Tuesday 3 May – Loch Droma to Inverlael
Another sunny day, with no clouds, cool at first but rapidly warming. In the garden of a cottage opposite Loch droma, a man sat quietly. At my approach, three dogs destroyed the calm, although the man tried valiantly to settle them. He confirmed my thoughts about the path I was seeking.
It rose steeply from behind the cottage, quite clear on the ground as it crossed a burn. As it reached the top of a hill called Meallain Murchaich, it topped 2,000 feet, staying at that height for about two miles. Looking back, I could see the whole length of Loch Glascarnoch, an impressive sight despite its relative lack of water.
This track is not in the book called Scottish Hill Tracks, and I wondered why. It is clearly well-walked, being defined and largely easy to walk, with the usual boggy bits to keep me on my toes. The reason for the path's existence may be found on the map: grouse butts are marked, although I couldn't see them.
There were no trees here, and consequently no birdsong, just the sound of my feet going crunch, click, squelch.

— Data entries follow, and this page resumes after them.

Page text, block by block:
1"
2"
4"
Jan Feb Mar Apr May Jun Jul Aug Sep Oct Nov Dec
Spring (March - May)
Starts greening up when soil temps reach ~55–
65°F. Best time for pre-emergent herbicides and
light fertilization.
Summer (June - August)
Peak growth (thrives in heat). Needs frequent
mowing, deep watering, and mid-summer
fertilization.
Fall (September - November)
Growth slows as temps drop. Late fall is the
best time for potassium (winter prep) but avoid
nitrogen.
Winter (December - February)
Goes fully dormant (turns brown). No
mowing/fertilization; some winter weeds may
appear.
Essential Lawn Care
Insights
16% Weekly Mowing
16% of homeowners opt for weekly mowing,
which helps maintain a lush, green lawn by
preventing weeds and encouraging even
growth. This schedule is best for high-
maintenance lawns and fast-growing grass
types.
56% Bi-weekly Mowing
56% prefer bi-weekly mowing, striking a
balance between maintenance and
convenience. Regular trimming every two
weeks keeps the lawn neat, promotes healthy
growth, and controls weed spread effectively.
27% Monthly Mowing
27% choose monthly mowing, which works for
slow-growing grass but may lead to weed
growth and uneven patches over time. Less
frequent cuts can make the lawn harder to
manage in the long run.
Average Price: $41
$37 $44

The track headed Northwest and then swung gradually round to head West then Southwest, falling gradually to about 1,000 feet, then much more rapidly as it headed for a bank of forestry by the main road to Ullapool.
Across Strath More, I could see a very large plume of smoke on the hillside. The local (and indeed national) news had been carrying stories about fires raging in the area, as the unseasonably dry weather allowed the heather, bracken and grass to dry out. Some locals I talked to later were scathing about the fact that the national coverage had included brief mentions of northern Scotland, but had featured pictures of a blaze in Berkshire!
Zigzagging through the trees, I emerged at Braemore Junction, where the road for Aultbea and Gairloch leaves the Ullapool road. Here there is a car park, a telephone box and a bus shelter, although not many buses call here any more. I took the side road, as part of my cunning plan to end up on the other side of the valley from the road, as I headed North towards Ullapool.
The young River Broom, which flows in Loch Brrom (Ullapool's home loch) is fed by two burns, one of which I crossed on the road bridge. I passed the car park for the Corrieshalloch Gorge and Falls, a National Trust for Scotland site. I reckoned that the water shortage might have made the falls a bit weedy, so I pressed on along the road for about half a mile, reaching a car park with panoramic views down the strath towards Loch Broom.
A further two miles on, a footbridge crosses the second burn, but I reckoned I might get across without this diversion, so I left the road and descended steeply across a wet hillside to reach the burn near a small hydro-electric station, disguised to look like an agricultural building (sometimes they pretend to be houses). I idly wondered whether there might be a bridge or dam to help me across the burn, but there wasn't. But the burn was liberally dotted with nice flattish roocks, and I soon identified a group of them which would serve as stepping-stones.
I sat by the water to eat my lunch, before picking up a farm track which ambles peacefully down the West side of the valley, while the traffic thunders down the East side. The only distubance came from a few militant sheep, protesting about my proximity to their new-born lambs (the lambs only seemed to mind when their mothers told them they should).
I joined a public road at a small collection of houses called Croftown, turning right to cross the valley, cross the River Broom on a road bridge, and trotted along the main road for a short while to reach Inverlael, where tomorrow's jaunt would begin.
I was staying a second night at Aultguish, so I need to thumb a lift back. This took about 10 seconds, and I enjoyed a good chat with a very nice delivery van-driver, on his homeward run to Inverness.